On Wed, 11 Sept 2024 at 06:21, Walter Bright via Digitalmars-d <digitalmars-d@puremagic.com> wrote:

Compile the following with -vasm -O:

```
void bar();

int foo(int i)
{
if (i)
return 0;
bar();
return 1;
}

int baz(int i)
{
if (i)
goto Lreturn0;
bar();
return 1;

Lreturn0:
return 0;
}
```
and you get:
```
_D5test93fooFiZi:
0000: 55 push RBP
0001: 48 8B EC mov RBP,RSP
0004: 85 FF test EDI,EDI
0006: 74 04 je Lc
0008: 31 C0 xor EAX,EAX // hot path
000a: 5D pop RBP
000b: C3 ret
000c: E8 00 00 00 00 call L0 // cold path
0011: B8 01 00 00 00 mov EAX,1
0016: 5D pop RBP
0017: C3 ret
_D5test93bazFiZi:
0000: 55 push RBP
0001: 48 8B EC mov RBP,RSP
0004: 85 FF test EDI,EDI
0006: 75 0C jne L14
0008: E8 00 00 00 00 call L0 // hot path
000d: B8 01 00 00 00 mov EAX,1
0012: 5D pop RBP
0013: C3 ret
0014: 31 C0 xor EAX,EAX // cold path
0016: 5D pop RBP
0017: C3 ret
```

Okay, I see. You're depending on the optimiser to specifically collapse the goto into the branch as a simplification.

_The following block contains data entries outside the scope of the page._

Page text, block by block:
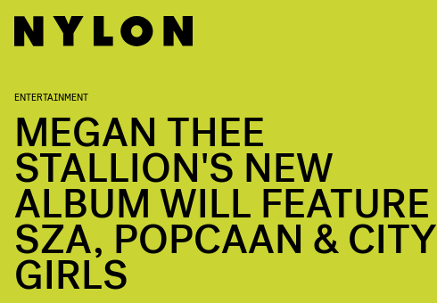
ENTERTAINMENT
MEGAN THEE
STALLION'S NEW
ALBUM WILL FEATURE
SZA, POPCAAN & CITY
GIRLS
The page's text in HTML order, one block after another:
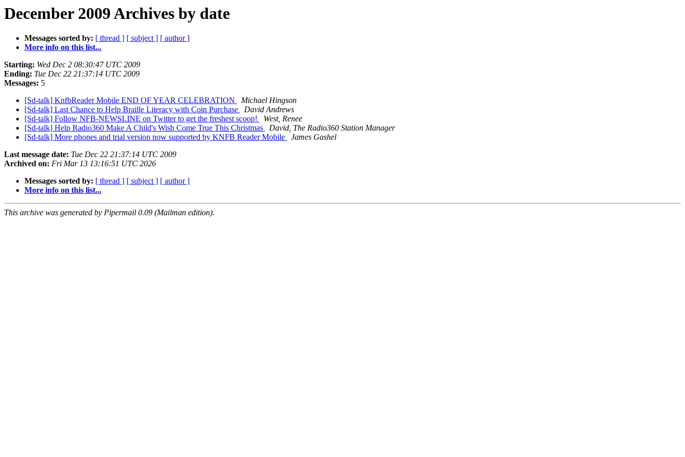
December 2009 Archives by date
Messages sorted by: [ thread ] [ subject ] [ author ]
More info on this list...
Starting: Wed Dec 2 08:30:47 UTC 2009
Ending: Tue Dec 22 21:37:14 UTC 2009
Messages: 5
[Sd-talk] KnfbReader Mobile END OF YEAR CELEBRATION
Michael Hingson
[Sd-talk] Last Chance to Help Braille Literacy with Coin Purchase
David Andrews
[Sd-talk] Follow NFB-NEWSLINE on Twitter to get the freshest scoop!
West, Renee
[Sd-talk] Help Radio360 Make A Child's Wish Come True This Christmas
David, The Radio360 Station Manager
[Sd-talk] More phones and trial version now supported by KNFB Reader Mobile
James Gashel
Last message date: Tue Dec 22 21:37:14 UTC 2009
Archived on: Fri Mar 13 13:16:51 UTC 2026
Messages sorted by: [ thread ] [ subject ] [ author ]
More info on this list...
This archive was generated by Pipermail 0.09 (Mailman edition).
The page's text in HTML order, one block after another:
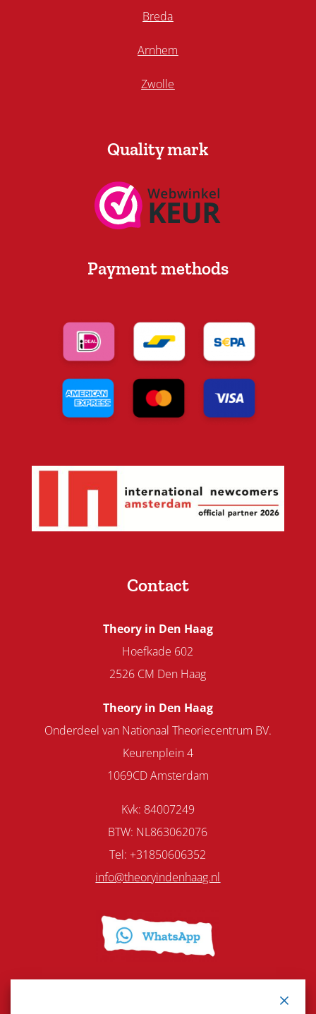
Breda
Arnhem
Zwolle
Quality mark
Payment methods
Contact
Theory in Den Haag
Hoefkade 602
2526 CM Den Haag
Theory in Den Haag
Onderdeel van Nationaal Theoriecentrum BV.
Keurenplein 4
1069CD Amsterdam
Kvk: 84007249
BTW: NL863062076
Tel: +31850606352
info@theoryindenhaag.nl
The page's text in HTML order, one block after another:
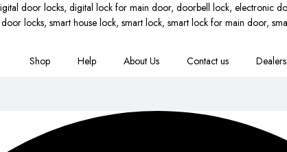
Shop Help About Us Contact us
Dealers
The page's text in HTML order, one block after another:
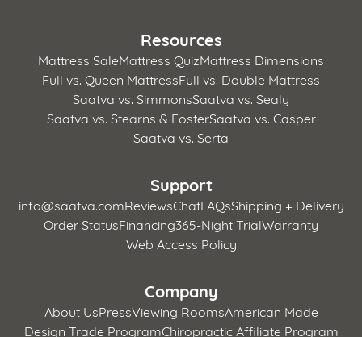
Resources
Mattress SaleMattress QuizMattress Dimensions
Full vs. Queen MattressFull vs. Double Mattress
Saatva vs. SimmonsSaatva vs. Sealy
Saatva vs. Stearns & FosterSaatva vs. Casper
Saatva vs. Serta
Support
info@saatva.comReviewsChatFAQsShipping + Delivery
Order StatusFinancing365-Night TrialWarranty
Web Access Policy
Company
About UsPressViewing RoomsAmerican Made
Design Trade ProgramChiropractic Affiliate Program
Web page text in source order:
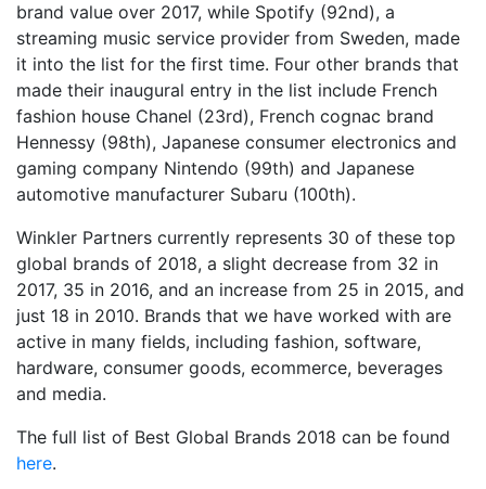
brand value over 2017, while Spotify (92nd), a
streaming music service provider from Sweden, made
it into the list for the first time. Four other brands that
made their inaugural entry in the list include French
fashion house Chanel (23rd), French cognac brand
Hennessy (98th), Japanese consumer electronics and
gaming company Nintendo (99th) and Japanese
automotive manufacturer Subaru (100th).
Winkler Partners currently represents 30 of these top
global brands of 2018, a slight decrease from 32 in
2017, 35 in 2016, and an increase from 25 in 2015, and
just 18 in 2010. Brands that we have worked with are
active in many fields, including fashion, software,
hardware, consumer goods, ecommerce, beverages
and media.
The full list of Best Global Brands 2018 can be found
here.

Surely that's not even remotely reliable. There are several ways to optimise that function, and I see no reason an optimiser would reliably choose a construct like you show.

I'm actually a little surprised; a lifetime of experience with this sort of thing might have lead me to predict that the optimiser would actually shift the `return 0` up into the place of the goto, effectively eliminating the goto... I'm sure I've seen optimisers do that transformation before, but I can't recall ever noting an instance of code generation that looks like what you pasted... I reckon I might have spotted that before.

... and turns out, I'm right. I was so surprised with the codegen you present that I pulled out compiler explorer and ran some experiments.

I tested GCC and Clang for x86, MIPS, and PPC, all of which I am extremely familiar with, and all of them optimise the way I predicted. None of them showed a pattern like you presented here.

If I had to guess; I would actually imagine that GCC and Clang will very deliberately NOT make a transformation like the one you show, for the precise reason that such a transformation changes the nature of static branch prediction which someone might have written code to rely on. It would be dangerous for the optimiser to transform the code in the way you show, and so it doesn't.